Sebastian and Harper would wait at home, listening to the audio feed, hoping Claire took the bait.
"I don't like this," Harper said the night before the meeting. "Too many things could go wrong."
"I know. But it's the best chance we have to end this before trial."
They lay in bed, both too anxious to sleep. The baby kicked, a reminder of what they were fighting to protect.
"Sebastian?" Harper said into the darkness. "What if it works? What if Claire admits everything and gets convicted and goes to prison for decades?"
"Then we finally get to live. Really live. No more looking over our shoulders."
"Do you think we'll know how? After six months of survival mode, do we remember how to just exist?"
"We'll figure it out. The same way we've figured out everything else." Sebastian pulled her closer. "Together."
The next morning, Marcus arrived at Claire's apartment building at exactly ten AM. Morrison's team was positioned. The wire was active. Sebastian and Harper listened from their penthouse as Marcus knocked on Claire's door.
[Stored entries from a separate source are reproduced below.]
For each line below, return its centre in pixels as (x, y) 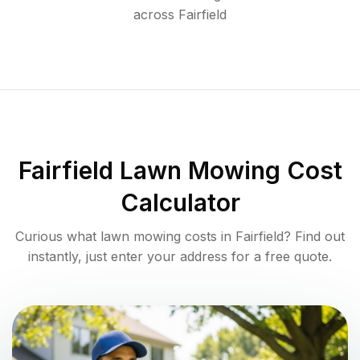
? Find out (314, 237)
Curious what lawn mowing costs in (125, 237)
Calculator (180, 203)
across (154, 15)
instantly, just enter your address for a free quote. (180, 257)
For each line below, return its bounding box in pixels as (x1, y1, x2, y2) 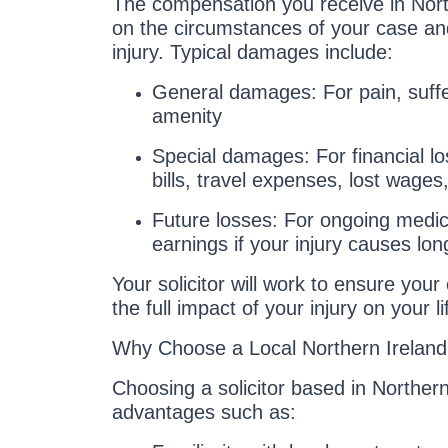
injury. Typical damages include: (112, 41, 393, 63)
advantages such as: (112, 401, 296, 423)
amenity (152, 105, 222, 127)
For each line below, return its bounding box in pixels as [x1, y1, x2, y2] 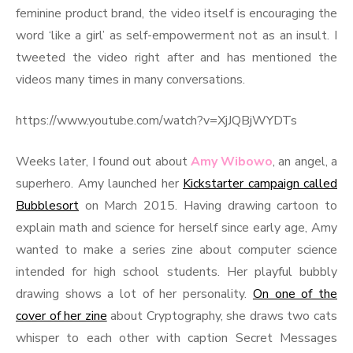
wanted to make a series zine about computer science [16, 241, 337, 258]
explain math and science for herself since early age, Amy [16, 219, 337, 236]
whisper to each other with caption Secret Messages [16, 329, 337, 347]
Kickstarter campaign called [183, 175, 337, 192]
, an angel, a [273, 153, 338, 170]
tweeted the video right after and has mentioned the [16, 49, 337, 66]
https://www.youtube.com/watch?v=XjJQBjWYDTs [16, 112, 297, 129]
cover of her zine [16, 307, 107, 325]
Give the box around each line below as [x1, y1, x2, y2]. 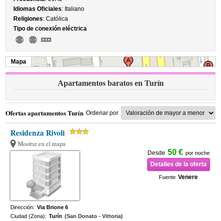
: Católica [43, 15, 69, 22]
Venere [178, 174, 198, 181]
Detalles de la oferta [150, 161, 207, 168]
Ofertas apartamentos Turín [5, 108, 84, 118]
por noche [185, 150, 210, 156]
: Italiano [62, 5, 85, 12]
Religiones [13, 15, 43, 22]
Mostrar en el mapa [18, 140, 66, 148]
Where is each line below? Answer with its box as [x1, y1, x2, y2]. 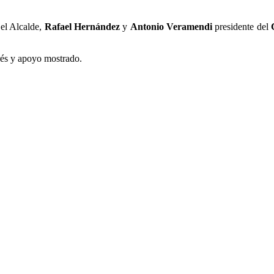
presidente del [212, 21, 271, 32]
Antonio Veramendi [130, 21, 212, 32]
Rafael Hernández [44, 21, 120, 32]
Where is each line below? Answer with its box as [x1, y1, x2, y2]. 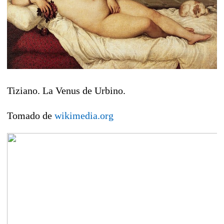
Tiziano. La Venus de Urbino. [7, 84, 125, 96]
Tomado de [7, 109, 54, 121]
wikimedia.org [54, 109, 113, 121]
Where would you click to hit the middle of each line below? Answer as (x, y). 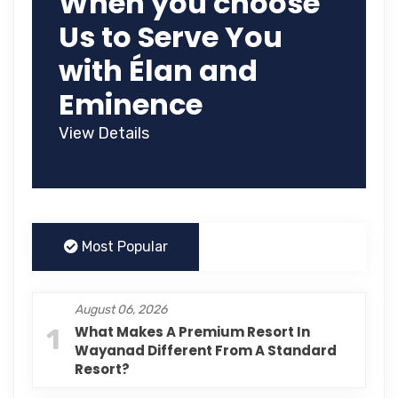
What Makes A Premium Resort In (192, 332)
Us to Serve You (171, 37)
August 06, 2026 (121, 310)
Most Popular (123, 247)
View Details (104, 134)
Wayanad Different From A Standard (206, 351)
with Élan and (158, 71)
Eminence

"Marcus," Claire's voice came through, surprised. "What are you doing here?"
"We need to talk. About Sebastian. About what happens next."
There was a pause. Then Claire said, "Come in."
The door closed.
The trap was set.
Now they just had to hope Claire was desperate enough to fall into it.
And that Marcus was smart enough to make her believe she was still in control.
Sebastian reached for Harper's hand as they listened.
Whatever happened in the next hour would determine everything.